What you need to do —
From the records below, output exactly the lines running from the line containing "attend Live Action" through the line containing "cu = bulk('Cu', 'fcc', a=3.6) (82, 291)", and no others.

[Entries taken from a collection]
------------------------

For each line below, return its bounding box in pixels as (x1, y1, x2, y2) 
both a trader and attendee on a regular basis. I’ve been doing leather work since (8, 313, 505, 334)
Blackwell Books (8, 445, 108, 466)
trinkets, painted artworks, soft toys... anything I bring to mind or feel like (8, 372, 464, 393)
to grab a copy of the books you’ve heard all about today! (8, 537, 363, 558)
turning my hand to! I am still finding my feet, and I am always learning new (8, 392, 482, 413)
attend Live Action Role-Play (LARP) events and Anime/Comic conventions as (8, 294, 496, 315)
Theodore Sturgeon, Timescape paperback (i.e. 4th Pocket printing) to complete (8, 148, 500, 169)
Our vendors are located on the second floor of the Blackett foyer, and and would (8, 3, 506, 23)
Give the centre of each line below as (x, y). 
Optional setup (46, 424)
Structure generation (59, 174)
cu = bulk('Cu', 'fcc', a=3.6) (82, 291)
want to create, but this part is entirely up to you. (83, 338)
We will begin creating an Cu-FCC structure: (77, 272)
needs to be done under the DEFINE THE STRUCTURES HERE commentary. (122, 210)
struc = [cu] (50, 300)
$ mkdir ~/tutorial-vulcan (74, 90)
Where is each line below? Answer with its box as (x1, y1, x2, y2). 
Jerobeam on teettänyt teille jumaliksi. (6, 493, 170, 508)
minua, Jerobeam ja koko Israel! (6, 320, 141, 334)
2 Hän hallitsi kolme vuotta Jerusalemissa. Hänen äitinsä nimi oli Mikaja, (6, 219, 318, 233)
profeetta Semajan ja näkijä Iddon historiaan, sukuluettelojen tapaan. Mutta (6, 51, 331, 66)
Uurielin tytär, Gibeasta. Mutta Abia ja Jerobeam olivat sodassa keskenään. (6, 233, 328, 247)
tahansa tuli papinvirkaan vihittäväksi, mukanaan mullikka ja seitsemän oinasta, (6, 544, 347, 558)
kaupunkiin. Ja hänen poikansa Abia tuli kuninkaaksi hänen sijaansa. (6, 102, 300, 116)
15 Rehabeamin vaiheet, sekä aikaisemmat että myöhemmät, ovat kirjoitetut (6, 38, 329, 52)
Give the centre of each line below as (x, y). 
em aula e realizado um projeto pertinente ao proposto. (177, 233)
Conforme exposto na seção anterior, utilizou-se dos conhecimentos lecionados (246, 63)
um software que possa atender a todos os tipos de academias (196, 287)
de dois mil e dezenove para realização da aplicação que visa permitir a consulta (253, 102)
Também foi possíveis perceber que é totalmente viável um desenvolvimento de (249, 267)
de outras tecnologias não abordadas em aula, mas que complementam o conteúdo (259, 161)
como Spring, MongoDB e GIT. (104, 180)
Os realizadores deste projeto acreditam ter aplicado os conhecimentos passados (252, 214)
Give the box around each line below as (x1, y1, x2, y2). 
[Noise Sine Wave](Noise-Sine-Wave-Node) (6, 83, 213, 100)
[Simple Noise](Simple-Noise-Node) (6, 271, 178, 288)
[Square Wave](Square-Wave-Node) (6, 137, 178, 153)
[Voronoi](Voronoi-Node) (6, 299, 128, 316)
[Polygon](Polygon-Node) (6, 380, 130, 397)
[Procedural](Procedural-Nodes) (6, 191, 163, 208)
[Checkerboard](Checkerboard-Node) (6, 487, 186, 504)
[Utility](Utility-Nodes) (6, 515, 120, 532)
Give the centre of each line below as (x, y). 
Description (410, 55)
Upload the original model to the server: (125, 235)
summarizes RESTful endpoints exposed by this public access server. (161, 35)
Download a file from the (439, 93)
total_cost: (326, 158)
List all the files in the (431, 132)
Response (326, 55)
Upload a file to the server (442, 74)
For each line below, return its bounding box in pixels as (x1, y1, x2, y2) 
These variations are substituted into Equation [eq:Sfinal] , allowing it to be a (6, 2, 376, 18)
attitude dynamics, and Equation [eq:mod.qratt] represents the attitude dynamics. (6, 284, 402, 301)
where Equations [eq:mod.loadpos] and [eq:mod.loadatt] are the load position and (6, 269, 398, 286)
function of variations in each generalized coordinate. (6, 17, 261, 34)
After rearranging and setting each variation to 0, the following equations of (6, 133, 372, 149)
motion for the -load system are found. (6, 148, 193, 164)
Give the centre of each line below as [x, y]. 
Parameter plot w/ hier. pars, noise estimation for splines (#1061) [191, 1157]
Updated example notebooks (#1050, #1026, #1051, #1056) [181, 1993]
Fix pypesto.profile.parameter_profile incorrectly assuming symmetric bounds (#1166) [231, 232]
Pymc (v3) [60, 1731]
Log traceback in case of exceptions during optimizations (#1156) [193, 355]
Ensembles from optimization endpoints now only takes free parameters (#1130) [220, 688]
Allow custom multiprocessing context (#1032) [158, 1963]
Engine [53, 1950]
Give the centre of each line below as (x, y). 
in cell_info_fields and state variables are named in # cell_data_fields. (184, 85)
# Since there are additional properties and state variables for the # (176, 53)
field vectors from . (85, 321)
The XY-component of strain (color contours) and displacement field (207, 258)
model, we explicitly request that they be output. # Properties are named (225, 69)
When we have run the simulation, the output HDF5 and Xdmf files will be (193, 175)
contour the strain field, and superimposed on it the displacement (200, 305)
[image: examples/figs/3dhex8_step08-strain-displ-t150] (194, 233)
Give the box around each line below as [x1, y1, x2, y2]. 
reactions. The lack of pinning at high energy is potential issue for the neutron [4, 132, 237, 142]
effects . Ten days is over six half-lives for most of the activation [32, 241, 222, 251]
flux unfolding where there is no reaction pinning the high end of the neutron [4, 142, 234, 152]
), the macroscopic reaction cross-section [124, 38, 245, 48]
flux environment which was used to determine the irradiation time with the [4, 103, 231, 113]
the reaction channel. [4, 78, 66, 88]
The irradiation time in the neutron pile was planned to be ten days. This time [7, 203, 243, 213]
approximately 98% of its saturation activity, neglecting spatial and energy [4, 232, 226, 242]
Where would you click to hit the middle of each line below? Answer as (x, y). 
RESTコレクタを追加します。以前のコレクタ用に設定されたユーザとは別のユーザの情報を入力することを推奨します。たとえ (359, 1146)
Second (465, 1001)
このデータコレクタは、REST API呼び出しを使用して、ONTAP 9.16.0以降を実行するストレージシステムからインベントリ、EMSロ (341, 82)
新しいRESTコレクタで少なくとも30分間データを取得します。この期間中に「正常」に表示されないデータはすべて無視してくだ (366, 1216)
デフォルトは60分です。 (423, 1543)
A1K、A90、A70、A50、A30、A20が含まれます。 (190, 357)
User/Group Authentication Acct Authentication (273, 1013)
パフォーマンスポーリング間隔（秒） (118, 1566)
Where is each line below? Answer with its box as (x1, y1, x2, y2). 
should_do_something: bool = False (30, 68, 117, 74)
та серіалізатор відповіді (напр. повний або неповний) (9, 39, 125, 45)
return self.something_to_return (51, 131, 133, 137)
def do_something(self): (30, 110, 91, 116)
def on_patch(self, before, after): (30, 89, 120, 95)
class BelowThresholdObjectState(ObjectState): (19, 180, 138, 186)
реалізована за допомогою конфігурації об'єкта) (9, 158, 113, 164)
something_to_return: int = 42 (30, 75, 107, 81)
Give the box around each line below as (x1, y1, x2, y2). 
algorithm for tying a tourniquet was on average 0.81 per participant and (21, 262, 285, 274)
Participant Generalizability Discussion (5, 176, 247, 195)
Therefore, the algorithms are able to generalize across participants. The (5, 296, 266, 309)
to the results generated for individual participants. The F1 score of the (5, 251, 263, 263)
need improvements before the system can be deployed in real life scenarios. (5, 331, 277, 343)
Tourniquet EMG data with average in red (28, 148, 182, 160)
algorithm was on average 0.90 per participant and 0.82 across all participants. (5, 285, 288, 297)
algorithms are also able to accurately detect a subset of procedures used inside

------------------------

Solution for this problem —
attend Live Action Role-Play (LARP) events and Anime/Comic conventions as (8, 294, 496, 315)
Theodore Sturgeon, Timescape paperback (i.e. 4th Pocket printing) to complete (8, 148, 500, 169)
Our vendors are located on the second floor of the Blackett foyer, and and would (8, 3, 506, 23)
Give the centre of each line below as (x, y). 
Optional setup (46, 424)
Structure generation (59, 174)
cu = bulk('Cu', 'fcc', a=3.6) (82, 291)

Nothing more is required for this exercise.